Tapeh Alang songket merah

Kelibun dua lapis berhias kuningan dan manik

Mahkota tradisi seperti Gelong Asam Sekepeng, Sekar Suhun, dan Kembang Mayang

Sementara busana pengantin pria ditandai dengan:

Mahkota Gorda Mungkur

Engkalong Naga Kepala Empat

Tapeh Alang model dodot

Keris berselendang kuning

Rias wajah bernuansa keemasan sesuai estetika adat Kutai

Setiap ornamen memiliki nilai filosofis sebagai simbol martabat, leluhur, dan struktur adat kerajaan.

Dalam kegiatan tersebut, Maharaja Kutai Mulawarman juga menganugerahkan gelar bangsawan kepada tokoh-tokoh yang dinilai berjasa dalam pelestarian budaya, di antaranya:

Dr. Ir. Hetifah Syaifudian, M.PP — Paduka Yang Mulia Putri Syarif Mulia Natadewi

RA Kanas Kosasih Koesoemodinata, S.E., M.Ht — Paduka Yang Mulia Putri Saraswati Cempakadewi

Listiani Sintawati, S.H — Paduka Yang Mulia Putri Pramewari Muliawarmandewi

Endry Susetyo, S.S — Tumenggung Arya Hamengkubedaya

Kiftiawati, S.S., M.Hum — Raden Ayu Perwati Indudewi Parwati

Ir.

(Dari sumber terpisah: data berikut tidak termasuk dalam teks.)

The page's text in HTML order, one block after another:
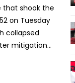
to increase
carried
police, the
said
police,
that shook the
on Tuesday
collapsed
mitigation
the night

Suyatmi Harun, M.M — Gusti Raden Ayu Mahadewi Candrakirana

Penghargaan khusus juga diberikan kepada Lilik Eka Hartati, S.Pd selaku Ketua DPD HARPI Melati Kalimantan Timur.

Diplomasi Kebudayaan

Maharaja menegaskan bahwa inisiatif ini merupakan bagian dari diplomasi kebudayaan untuk pengakuan internasional.

“Pakaian adat adalah bahasa kebesaran bangsa. Kutai harus hadir kembali bukan hanya sebagai sejarah, tetapi identitas yang hidup, dihormati, dan dibawa ke pentas dunia,” ujarnya.

Melalui standardisasi akademik, penerapan dalam prosesi resmi, serta penerbitan buku, Tenu Kutai Setengah diharapkan menjadi referensi nasional dan bagian dari representasi kebudayaan Nusantara.(red-ziz)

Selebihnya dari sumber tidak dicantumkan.